[Available records]:
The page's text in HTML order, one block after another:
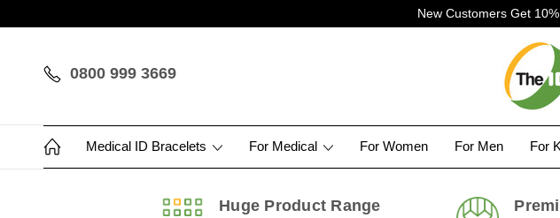
New Customers Get
0800 999 3669
Medical ID Bracelets For Medical For Women For Men For
Huge Product Range
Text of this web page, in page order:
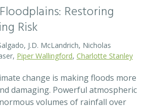
Restoring
Risk
J.D. McLandrich, Nicholas
Piper Wallingford Charlotte Stanley
change is making floods more
damaging. Powerful atmospheric
volumes of rainfall over
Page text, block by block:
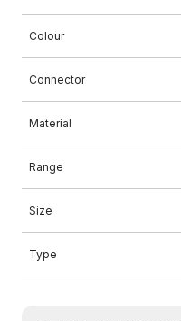
Colour
Connector
Material
Range
Size
Type
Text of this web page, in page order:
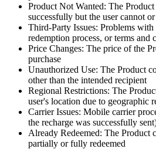
Product Not Wanted: The Product
successfully but the user cannot
Third-Party Issues: Problems with
redemption process, or terms and
Price Changes: The price of the
purchase
Unauthorized Use: The Product
other than the intended recipient
Regional Restrictions: The
user's location due to geographic
Carrier Issues: Mobile carrier
the recharge was successfully
Already Redeemed: The Product
partially or fully redeemed
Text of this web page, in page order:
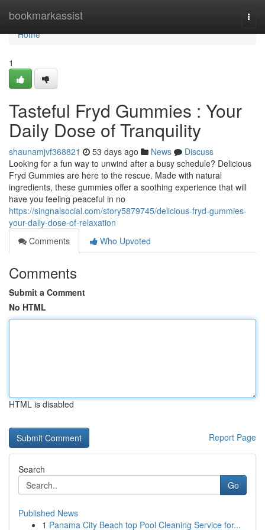
bookmarkassist
Home
Home
1
Tasteful Fryd Gummies : Your
Daily Dose of Tranquility
shaunamjvf368821 53 days ago News
Discuss
Looking for a fun way to unwind after a busy schedule? Delicious
Fryd Gummies are here to the rescue. Made with natural
ingredients, these gummies offer a soothing experience that will
have you feeling peaceful in no
https://singnalsocial.com/story5879745/delicious-fryd-gummies-
your-daily-dose-of-relaxation
Comments
Who Upvoted
Comments
Submit a Comment
No HTML
HTML is disabled
Report Page
Search
Go
Published News
1 Panama City Beach top Pool Cleaning Service for...
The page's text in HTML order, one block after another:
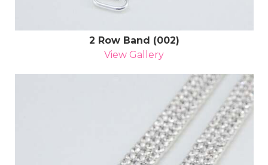
2 Row Band (002)
View Gallery
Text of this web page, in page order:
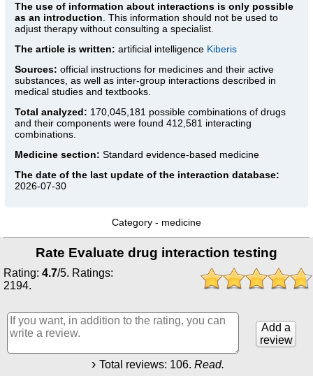
The use of information about interactions is only possible
as an introduction. This information should not be used to
adjust therapy without consulting a specialist.
The article is written: artificial intelligence Kiberis
Sources: official instructions for medicines and their active
substances, as well as inter-group interactions described in
medical studies and textbooks.
Total analyzed: 170,045,181 possible combinations of drugs
and their components were found 412,581 interacting
combinations.
Medicine section: Standard evidence-based medicine
The date of the last update of the interaction database:
2026-07-30
Category - medicine
Rate Evaluate drug interaction testing
Rating: 4.7/5. Ratings:
2194.
Add a
review
Total reviews: 106.Read.
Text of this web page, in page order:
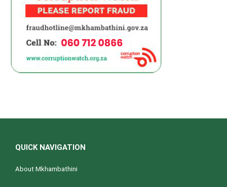
QUICK NAVIGATION
About Mkhambathini
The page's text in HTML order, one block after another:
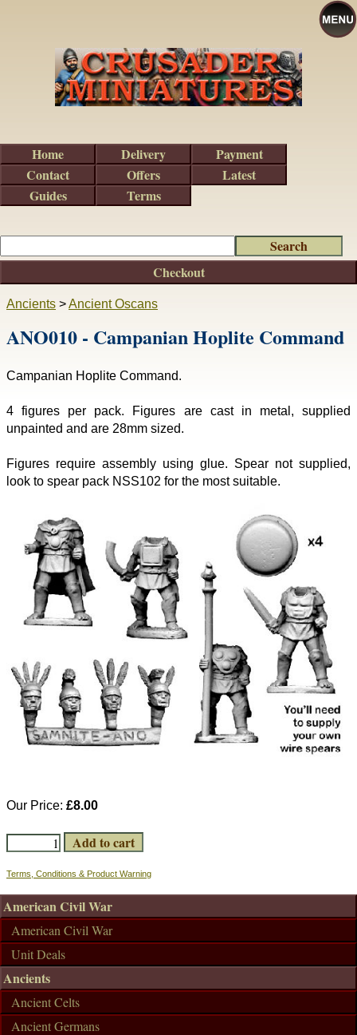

[Your instructions]: Since the copy should hold text only, set down each record exactly and leave the pictures out.

[Solution to this exercise]:
The page's text in HTML order, one block after another:
New Customers Get
0800 999 3669
Medical ID Bracelets For Medical For Women For Men For
Huge Product Range
Text of this web page, in page order:
Restoring
Risk
J.D. McLandrich, Nicholas
Piper Wallingford Charlotte Stanley
change is making floods more
damaging. Powerful atmospheric
volumes of rainfall over
Page text, block by block:
Colour
Connector
Material
Range
Size
Type
Text of this web page, in page order:
Product Not Wanted: The Product
successfully but the user cannot
Third-Party Issues: Problems with
redemption process, or terms and
Price Changes: The price of the
purchase
Unauthorized Use: The Product
other than the intended recipient
Regional Restrictions: The
user's location due to geographic
Carrier Issues: Mobile carrier
the recharge was successfully
Already Redeemed: The Product
partially or fully redeemed
Text of this web page, in page order:
bookmarkassist
Home
Home
1
Tasteful Fryd Gummies : Your
Daily Dose of Tranquility
shaunamjvf368821 53 days ago News
Discuss
Looking for a fun way to unwind after a busy schedule? Delicious
Fryd Gummies are here to the rescue. Made with natural
ingredients, these gummies offer a soothing experience that will
have you feeling peaceful in no
https://singnalsocial.com/story5879745/delicious-fryd-gummies-
your-daily-dose-of-relaxation
Comments
Who Upvoted
Comments
Submit a Comment
No HTML
HTML is disabled
Report Page
Search
Go
Published News
1 Panama City Beach top Pool Cleaning Service for...
The page's text in HTML order, one block after another:
2 Row Band (002)
View Gallery
Text of this web page, in page order:
The use of information about interactions is only possible
as an introduction. This information should not be used to
adjust therapy without consulting a specialist.
The article is written: artificial intelligence Kiberis
Sources: official instructions for medicines and their active
substances, as well as inter-group interactions described in
medical studies and textbooks.
Total analyzed: 170,045,181 possible combinations of drugs
and their components were found 412,581 interacting
combinations.
Medicine section: Standard evidence-based medicine
The date of the last update of the interaction database:
2026-07-30
Category - medicine
Rate Evaluate drug interaction testing
Rating: 4.7/5. Ratings:
2194.
Add a
review
Total reviews: 106.Read.
Text of this web page, in page order:
QUICK NAVIGATION
About Mkhambathini
The page's text in HTML order, one block after another:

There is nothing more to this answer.